De Gaulle disait : la vieillesse est un naufrage. Dans une brosse d’être, la vie ressemble à la mer. L’ego, au Titanic. Plus jeune se fait le naufrage du Titanic, plus douce est la vie sur la mer. Toute brosse d’être équivaut à vivre instantanément le naufrage du Titanic en soi, Ne reste que le naufragé, ébloui d’être encore vivant.

19 mai

ATTAQUE D’ETRE

16 h p.m. L’être entre doucement dans la pièce. Il revient avec ses fleurs après m’avoir caressé ce matin. Le parfum de l’éternité envahit chaque cellule de mon corps. L’être toujours pareil jamais le même est conscient de ce qu’il fait. Tant de beauté de sa part est impossible sans la conscience. Il n’est pas de la nature des choses que l’être se dévoile en son entier en cette vie. Mais curieusement, la symphonie de son empreinte porte toujours la même signature, celle de la relation amoureuse égalitaire. Si le « çaje (sage) » n’était pas en dedans de moi, l’être mourrait d’ennui et de chagrin car il n’y a de danse amoureuse que quand l’indivisible est amoureux de l’indivisible dans ce qui semble divisé.

Quel mystère pour moi. Pourquoi l’être arrive comme un voleur dans ma vie et que moi je ne puis faire la même chose consciemment dans la sienne ?

21 mai

BROSSE D’ETRE

Je suis aussi incapable de provoquer consciemment une brosse d’être. Il y a un moment précis où dans l’abandon et le dépouillement, je me retrouve en état d’ivresse en relation amoureuse avec la taverne de la vie qui m’héberge.

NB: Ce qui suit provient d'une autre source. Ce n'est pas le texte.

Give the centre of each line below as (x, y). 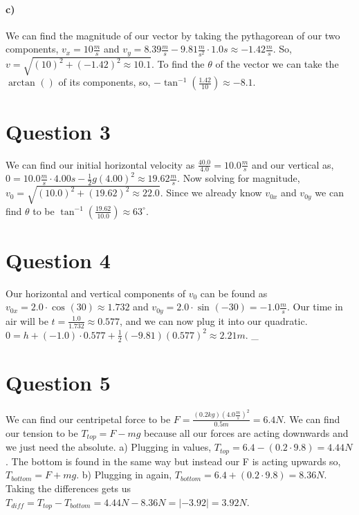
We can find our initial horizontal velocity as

Il semble y avoir une différence entre une brosse d’être et une attaque d’être. Dans une attaque d’être, l’être comme le chat cherche sa caresse. Il avance doucement, sensuellement. Il t’agresse si tu ne lui donnes pas de l’affection. Dans une brosse d’être, le chat en toi dort, entraînant dans son doux sommeil, l’éternité qui l’entoure, le pénètre et le traverse. Et toi tu te saoules dans la taverne de l’être dont les murs sont aux confins même de l’éternité jamais achevée. Et tu t’y promènes comme au paradis, la terre étant le jardin de l’être, l’émeraude du cosmos.

4 juin

ATTAQUE D’ETRE

Devenir le réceptacle d’une attaque d’être constitue une apothéose d’éternité absolument ahurissante. C’est comme si l’univers dans son infini entier jamais achevé rejaillissait sous la forme de geyser d’énergie au centre de ton « ÇAJE ». Et tu deviens instantanément fondu dans la beauté du tout. Tu es le parfum, de la rose, le chant de l’oiseau, la vague de la mer, la tendresse des nuages, la symphonie du jour qui se lève. Tu es l’immensité jamais achevée.

Aucune religion n’approche l’être. L’être est sacré, par sa légèreté stupéfiante, mais non religieuse. Il ne demande pas qu’on le prie, il danse. C’est trop fou comment ça se passe. L’être ne parle jamais. Il chante.

6 juin

BROSSE D’ÊTRE

L’abandon conduit au voir qui lui fait basculer dans l’être. Une fois dans la taverne de l’être, l’abandon et le voir disparaissent. Ne reste que la vacuité du çaje, la vision pénétrante, la non-pensée, la brosse d’être. Une fois dans la taverne de l’être, surgit la danse amoureuse du çaje qui fait frémir la nature jusqu’au fin fond de l’univers.

12 juin

ATTAQUE D’ETRE

Parfois les attaques d’être sont si intenses que je suis incapable de ressentir mes jambes qui marchent, incapable de travailler, de m’occuper du plus simple problème. Il n’y a rien de plus délicieux qu’une attaque d’être. C’est un vent qui t’attaque d’amour dans une béatitude infinie.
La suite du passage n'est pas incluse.